PolyBlocks is another interesting ML compiler, written using MLIR. It’s a startup incubated in IISc Bangalore, run by someone (Uday Bondhugula) who co-authored a paper on compiler optimizations for GPGPUs back in 2008 (17 years ago)!

Some of the compiler passes to keep in mind:

  • fusion
  • tiling
  • use hardware acceleration (like tensor cores)
  • constant folding
  • perform redundant computation to avoid global memory accesses where profitable
  • pack into buffers
  • loop transformation
  • unroll-and-jam (register tiling?)
  • vectorization
  • reorder execution for better spatial, temporary and group reuse

Scheduling approaches:

  • greedy heuristics
  • ILP
  • dynamic programming
  • analytical cost models

For fusion, PolyBlocks uses a Polyhedral slicing-based approach in the affine pass of MLIR. This approach seems to perform better than simple fusion (done by XLA and TorchInductor). Need to read about this some more.

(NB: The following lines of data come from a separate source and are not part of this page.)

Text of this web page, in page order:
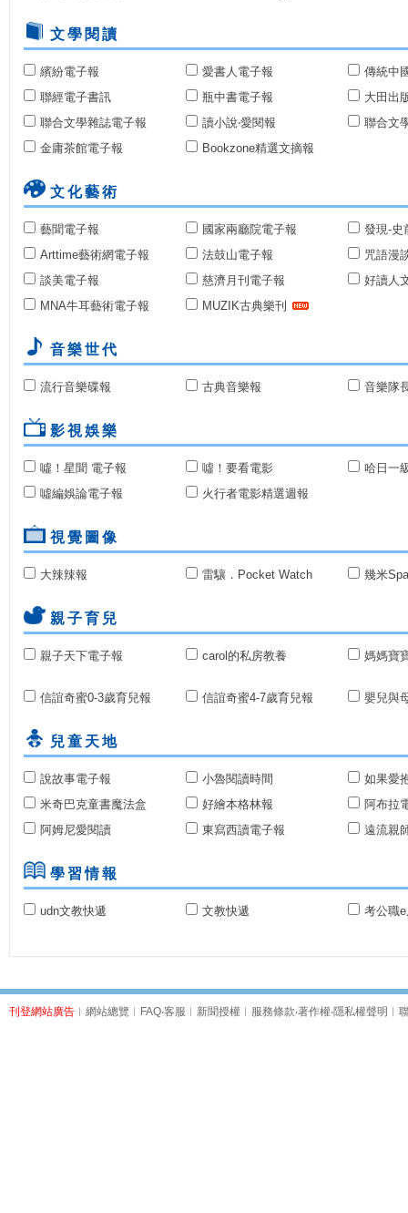
文學閱讀
繽紛電子報 愛書人電子報
傳統中
聯經電子書訊
瓶中書電子報
大田出
聯合文學雜誌電子報
讀小說‧愛閱報
聯合文
金庸茶館電子報
Bookzone精選文摘報
文化藝術
藝聞電子報 國家兩廳院電子報
發現-史
Arttime藝術網電子報
法鼓山電子報
咒語漫
談美電子報
慈濟月刊電子報
好讀人
MNA牛耳藝術電子報
MUZIK古典樂刊
音樂世代
流行音樂碟報 古典音樂報 音樂隊
影視娛樂
噓！星聞 電子報 噓！要看電影
哈日一
噓編娛論電子報
火行者電影精選週報
視覺圖像
大辣辣報 雷驤．Pocket Watch 幾米
親子育兒
親子天下電子報 carol的私房教養 媽媽寶
信誼奇蜜0-3歲育兒報 信誼奇蜜4-7歲育兒報 嬰兒與
兒童天地
說故事電子報 小魯閱讀時間
如果愛
米奇巴克童書魔法盒
好繪本格林報
阿布拉
阿姆尼愛閱讀
東寫西讀電子報 遠流親
學習情報
udn文教快遞 文教快遞 考公職
刊登網站廣告 ︱ 網站總覽 ︱ FAQ‧客服 ︱ 新聞授權 ︱ 服務條款‧著作權‧隱私權聲明 ︱
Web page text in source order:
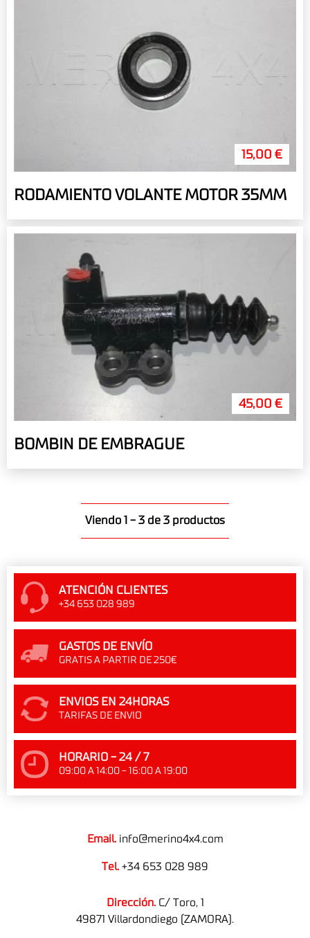
15,00 €
RODAMIENTO VOLANTE MOTOR 35MM
45,00 €
BOMBIN DE EMBRAGUE
Viendo 1 - 3 de 3 productos
ATENCIÓN CLIENTES
+34 653 028 989
GASTOS DE ENVÍO
GRATIS A PARTIR DE 250€
ENVIOS EN 24HORAS
TARIFAS DE ENVIO
HORARIO - 24 / 7
09:00 A 14:00 - 16:00 A 19:00
Email. info@merino4x4.com
Tel. +34 653 028 989
Dirección.C/ Toro, 1
49871 Villardondiego (ZAMORA).
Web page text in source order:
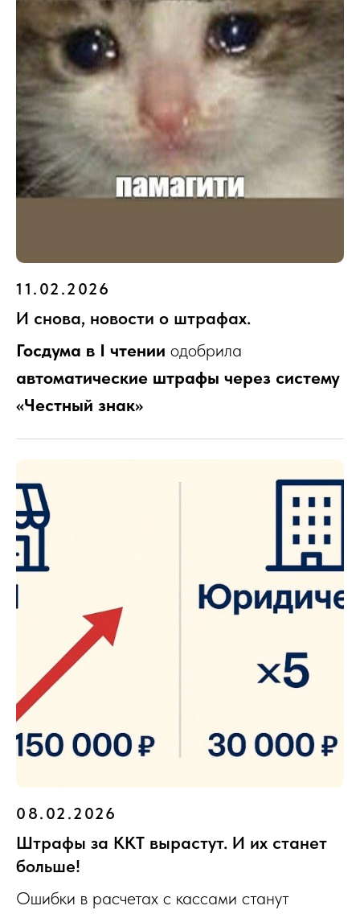
11.02.2026
И снова, новости о штрафах.
Госдума в I чтении одобрила
автоматические штрафы через систему
«Честный знак»
08.02.2026
Штрафы за ККТ вырастут. И их станет
больше!
Ошибки в расчетах с кассами станут
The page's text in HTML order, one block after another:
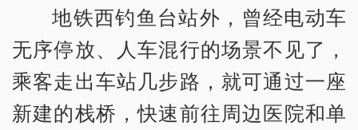
地铁西钓鱼台站外，曾经电动车
无序停放、人车混行的场景不见了，
乘客走出车站几步路，就可通过一座
新建的栈桥，快速前往周边医院和单
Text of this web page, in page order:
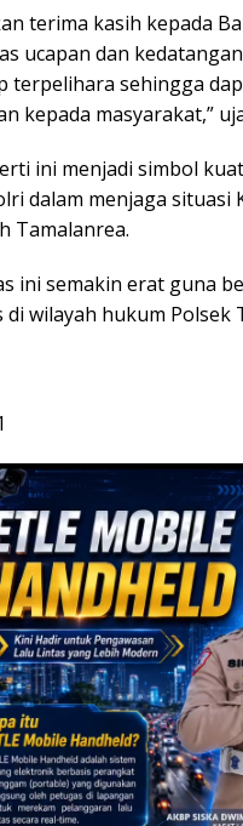
terima kasih kepada
ucapan dan
terpelihara sehingga
kepada masyarakat,”
ini menjadi simbol
dalam menjaga situasi
Tamalanrea.
ini semakin erat guna
wilayah hukum Polsek
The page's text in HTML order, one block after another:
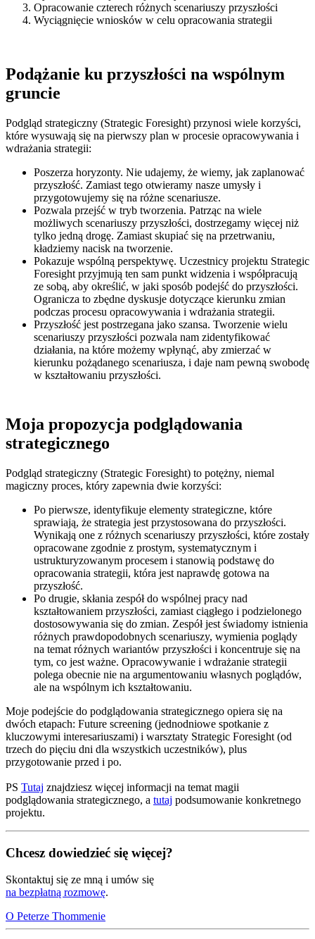
Opracowanie czterech różnych scenariuszy przyszłości
Wyciągnięcie wniosków w celu opracowania strategii
Podążanie ku przyszłości na wspólnym
gruncie
Podgląd strategiczny (Strategic Foresight) przynosi wiele korzyści,
które wysuwają się na pierwszy plan w procesie opracowywania i
wdrażania strategii:
Poszerza horyzonty. Nie udajemy, że wiemy, jak zaplanować
przyszłość. Zamiast tego otwieramy nasze umysły i
przygotowujemy się na różne scenariusze.
Pozwala przejść w tryb tworzenia. Patrząc na wiele
możliwych scenariuszy przyszłości, dostrzegamy więcej niż
tylko jedną drogę. Zamiast skupiać się na przetrwaniu,
kładziemy nacisk na tworzenie.
Pokazuje wspólną perspektywę. Uczestnicy projektu Strategic
Foresight przyjmują ten sam punkt widzenia i współpracują
ze sobą, aby określić, w jaki sposób podejść do przyszłości.
Ogranicza to zbędne dyskusje dotyczące kierunku zmian
podczas procesu opracowywania i wdrażania strategii.
Przyszłość jest postrzegana jako szansa. Tworzenie wielu
scenariuszy przyszłości pozwala nam zidentyfikować
działania, na które możemy wpłynąć, aby zmierzać w
kierunku pożądanego scenariusza, i daje nam pewną swobodę
w kształtowaniu przyszłości.
Moja propozycja podglądowania
strategicznego
Podgląd strategiczny (Strategic Foresight) to potężny, niemal
magiczny proces, który zapewnia dwie korzyści:
Po pierwsze, identyfikuje elementy strategiczne, które
sprawiają, że strategia jest przystosowana do przyszłości.
Wynikają one z różnych scenariuszy przyszłości, które zostały
opracowane zgodnie z prostym, systematycznym i
ustrukturyzowanym procesem i stanowią podstawę do
opracowania strategii, która jest naprawdę gotowa na
przyszłość.
Po drugie, skłania zespół do wspólnej pracy nad
kształtowaniem przyszłości, zamiast ciągłego i podzielonego
dostosowywania się do zmian. Zespół jest świadomy istnienia
różnych prawdopodobnych scenariuszy, wymienia poglądy
na temat różnych wariantów przyszłości i koncentruje się na
tym, co jest ważne. Opracowywanie i wdrażanie strategii
polega obecnie nie na argumentowaniu własnych poglądów,
ale na wspólnym ich kształtowaniu.
Moje podejście do podglądowania strategicznego opiera się na
dwóch etapach: Future screening (jednodniowe spotkanie z
kluczowymi interesariuszami) i warsztaty Strategic Foresight (od
trzech do pięciu dni dla wszystkich uczestników), plus
przygotowanie przed i po.
PS Tutaj znajdziesz więcej informacji na temat magii
podglądowania strategicznego, a tutaj podsumowanie konkretnego
projektu.
Chcesz dowiedzieć się więcej?
Skontaktuj się ze mną i umów się
na bezpłatną rozmowę.
O Peterze Thommenie

Important optimizations for matrix multiplication kernels (to get really close to cuBLAS performance):

  • Shared Memory Tiling
  • Register Tiling
  • Padding (to avoid Shared Memory Bank conflicts)
  • Load/Store Vectorization (from global memory to shared)
  • Fetch the data for the next iteration (of a loop) while processing the current iteration

Some other random notes:

  • There are a fixed number of physical registers in each SM/multiprocessor. These are divided (logically) between the threads running on that SM. So the number of threads that can run at a time is determined by the total number of physical registers divided by the number of registers required by each thread.
  • This means that there’s no one-right-answer for kernel fusion. Jobs that have slow memory transfers would benefit from smaller kernels, so that lots of threads can run in parallel (to hide the latency of memory transfers), while jobs that are light on memory transfers can have heavier-but-fewer kernels.
  • User-facing API: TensorRT-style AOT compiled engine files, or Torch/Mojo/PolyBlocks-style JIT compilers inside Python, or in between (e.g. TensorRT-RTX).
  • For the host-side code (i.e. the code that talks to the driver), it might be a good idea to generate C++ code that people can compile themselves (for power users). But this would add more hoops for the user to jump through, so maybe this might be just an option?
  • Quantization hardware-awareness in the compiler is important, so that it can factor that in during tiling and memory layout.